* [Extracted data]:
○ ○ ○ ○ ○

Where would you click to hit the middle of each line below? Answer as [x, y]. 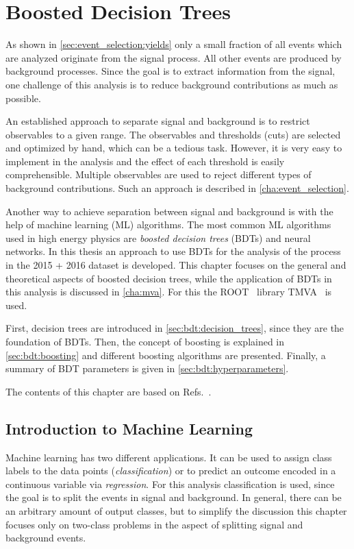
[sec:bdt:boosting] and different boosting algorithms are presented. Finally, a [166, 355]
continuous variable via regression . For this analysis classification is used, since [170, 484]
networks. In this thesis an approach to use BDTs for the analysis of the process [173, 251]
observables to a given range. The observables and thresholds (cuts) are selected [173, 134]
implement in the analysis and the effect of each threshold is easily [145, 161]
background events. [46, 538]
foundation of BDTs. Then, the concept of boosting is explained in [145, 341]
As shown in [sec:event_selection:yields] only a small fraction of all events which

○ ○ ○ ○ ○

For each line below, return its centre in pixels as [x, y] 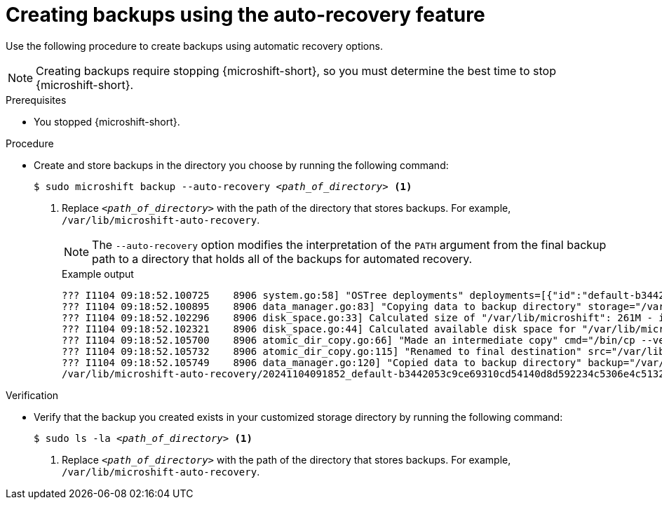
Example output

○ ○ ○ ○ ○

Look through the entries above. Copy out every line holding the word "boosting".

[sec:bdt:boosting] and different boosting algorithms are presented. Finally, a [166, 355]
foundation of BDTs. Then, the concept of boosting is explained in [145, 341]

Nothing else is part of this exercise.